Desde la puerta de entrada, bien cerrada, me acerqué al Museo Loringiano. Las decapitadas esculturas romanas que rinden guardia, cercanas a este bello templete dórico tetrástilo, me observaban con gesto de asombro preguntándose (con la voz baja de mi imaginación) qué hacía yo por allí en esas horas que sólo a ellas pertenecen. Caminando pausadamente, con la precaución lógica ante la escasa luminosidad, entré por el Jardín histórico, cuya bóveda vegetal dificultaba aún más ese necesario baño de luna para la sonrisa. Me detuve, entre estanques y saltos de agua, en el Arroyo de la Ninfa. Aquí sí, un rayito de luna iluminaba su bello rostro, mientras seguía vertiendo agua desde el misterio de su ánfora mágica. Los nenúfares se mostraban encantados, con la grata compañía de esta frágil deidad femenina. Acompañado del gran concierto que tañe la orquesta de las cascadas de agua, alcancé el Cenador de las Glicinias. Dada la hora, Jorge Loring Oyarzábal y Amalia Heredia Livermore ya se habían retirado a la Casa Palacio pues hoy, sin invitados a los que atender, apetecían gozar del descanso ante un fin de semana señalado para los compromisos sociales. Y la Escuelita vacía, pues los hijos de sus empleados estaban de vacaciones, dadas las fechas del estío veraniego. El suelo, menos húmedo, de La Vuelta al Mundo en 80 Árboles, incrementó mi seguridad en el desplazamiento hacia esa búsqueda imposible para la salida.

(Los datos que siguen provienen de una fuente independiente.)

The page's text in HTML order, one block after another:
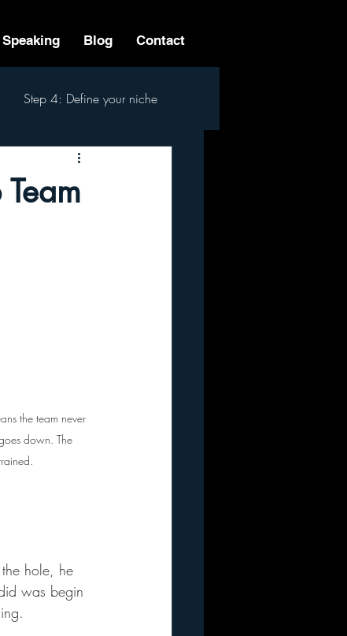
Speaking Blog Contact
Step 4: Define your niche
the team never
down. The
hole, he
was begin
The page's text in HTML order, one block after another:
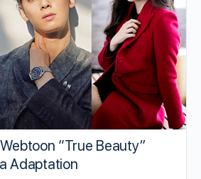
“True Beauty”
Adaptation
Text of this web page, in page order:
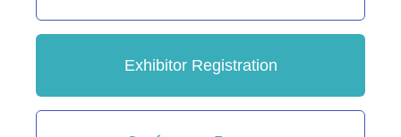
Exhibitor Registration
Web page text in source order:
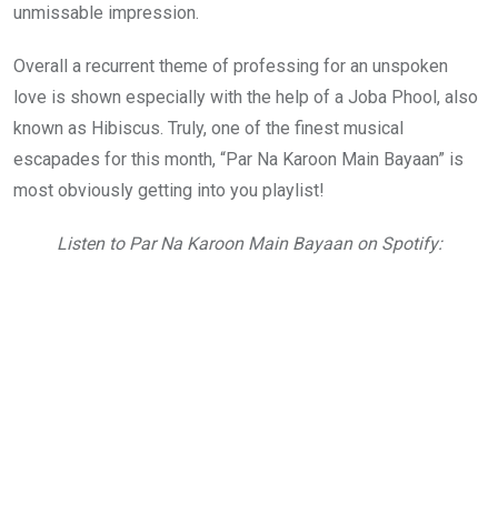
unmissable impression.
Overall a recurrent theme of professing for an unspoken
love is shown especially with the help of a Joba Phool, also
known as Hibiscus. Truly, one of the finest musical
escapades for this month, “Par Na Karoon Main Bayaan” is
most obviously getting into you playlist!
Listen to Par Na Karoon Main Bayaan on Spotify:
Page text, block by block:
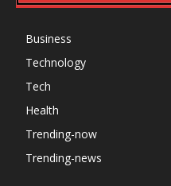
Business
Technology
Tech
Health
Trending-now
Trending-news
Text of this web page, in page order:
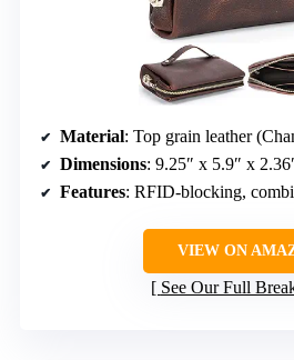
Material: Top grain leather
Dimensions: 9.25″ x 5.9″ x
Features: RFID-blocking, combination lock,
VIEW ON
See Our Full

11 menos veinte de la noche. Tanto andar, de arriba abajo y de un lado para otro, me había despertado el apetito. Solo tenía unos caramelos y un botellín, medio lleno, de agua para la “cocina”. Pero al menos disponía de algunas monedas, el único tipo de dinero que admitía la máquina expendedora de aperitivos, chucherías y bebidas. Pude así conformar un modesto menú, for have dinner, integrado por una bolsita de almendras, un batido de vainilla y una barrita o tableta de chocolate blanco. Eso de “cenar” sólo no me seducía, por lo que  volví (con una cierta precaución, ya que era la zona en donde menos llegaba la iluminación lunar) a la parte histórica del jardín, sentándome de nuevo junto a la bella ninfa que no deja de verter agua desde su cántaro a ese arroyo o canal, donde juegan los nenúfares y alguna que otra rana. A lo largo de mi frugal cena, la conversación entre ambos fue básicamente conceptual. Ella seguía acariciando, con su mirada sutil, las ondulaciones del agua, donde brillaban destellos luminosos regalados por las estrellas, mientras yo imaginaba que su voz era melodiosa, dulce y afectiva, aunque algo tímida en la sencillez de su locución.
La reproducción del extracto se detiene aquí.